Setting a maximum demoninator for fractions

[Albert Chan]

(10-04-2023 02:33 PM)Albert Chan Wrote:  DOT([p,q], [d1,-n1])                = (d1*q) * (p/q - n1/d1)
DOT([p,q,2*x], [d1,n1,-d1*q]) = (d1*q) * ((p/q-x) + (n1/d1-x))

Perhaps we could use MOD again, to improve accuracy greatly!
Let s = DOT([p,q], [d1,-n1]) = ±1, trivial to get (see previous post)

DOT([p,q,2*x], [d1,n1,-d1*q]) = p*d1 + q*n1 - 2*x*d1*q = s + 2*q*(n1 - d1*x)

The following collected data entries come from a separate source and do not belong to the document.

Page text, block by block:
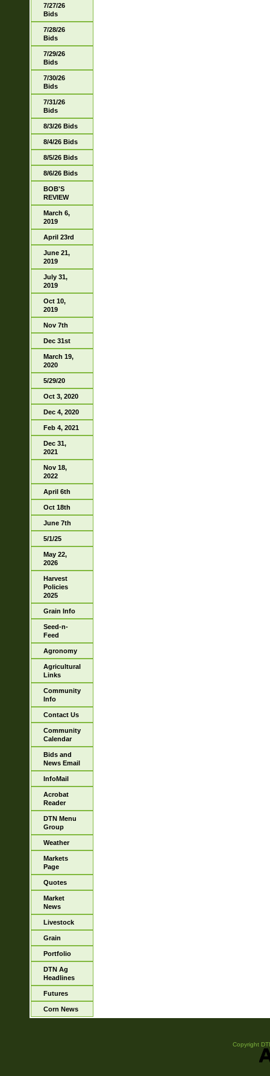
7/27/26
Bids
7/28/26
Bids
7/29/26
Bids
7/30/26
Bids
7/31/26
Bids
8/3/26 Bids
8/4/26 Bids
8/5/26 Bids
8/6/26 Bids
BOB'S
REVIEW
March 6,
2019
April 23rd
June 21,
2019
July 31,
2019
Oct 10,
2019
Nov 7th
Dec 31st
March 19,
2020
5/29/20
Oct 3, 2020
Dec 4, 2020
Feb 4, 2021
Dec 31,
2021
Nov 18,
2022
April 6th
Oct 18th
June 7th
5/1/25
May 22,
2026
Harvest
Policies
2025
Grain Info
Seed-n-
Feed
Agronomy
Agricultural
Links
Community
Info
Contact Us
Community
Calendar
Bids and
News Email
InfoMail
Acrobat
Reader
DTN Menu
Group
Weather
Markets
Page
Quotes
Market
News
Livestock
Grain
Portfolio
DTN Ag
Headlines
Futures
Corn News
Copyright
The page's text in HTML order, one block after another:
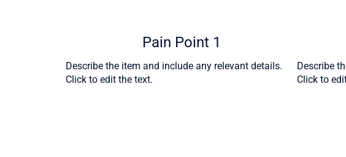
Pain Point 1
Describe the item and include any relevant details.
Click to edit the text.
Describe
Click to
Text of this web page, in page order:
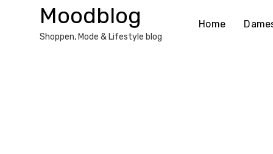
Moodblog
Shoppen, Mode & Lifestyle blog
Home
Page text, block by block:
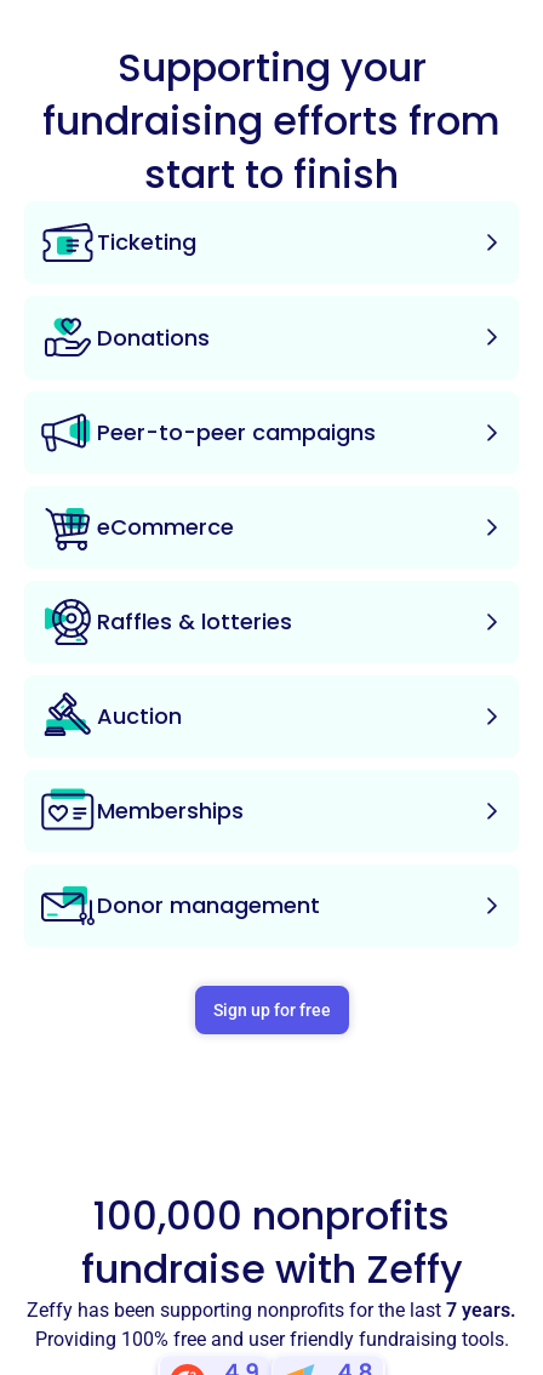
Supporting your
fundraising efforts from
start to finish
Ticketing
Donations
Peer-to-peer campaigns
eCommerce
Raffles & lotteries
Auction
Memberships
Donor management
Sign up for free
100,000 nonprofits
fundraise with Zeffy
Zeffy has been supporting nonprofits for the last 7 years.
Providing 100% free and user friendly fundraising tools.
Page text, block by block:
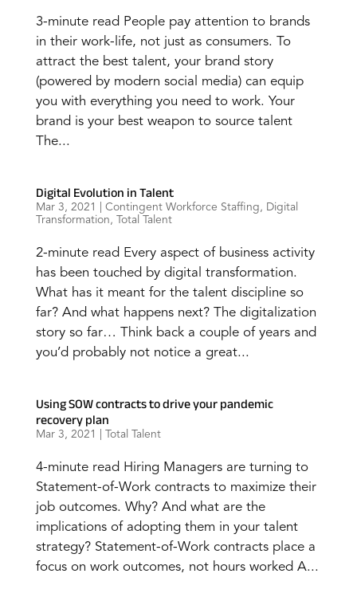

We decompose n1 using MOD: n1 = n2 + d2*x:
n1/d1 is a convergent of x    → sign(x) = sign(n1)    → trunc/floor mod, n2 = (n1 MOD x) is exact

x ≈ n1/d1
d1*x ≈ n1 = n2 + d2*x
n2 ≈ (d1-d2)*x

Since |n2| < |x|, (d1-d2) = 0 or 1, no need to use dot product.
Either case, (n2 - (d1-d2)*x) is exact (Sterbenz lemma)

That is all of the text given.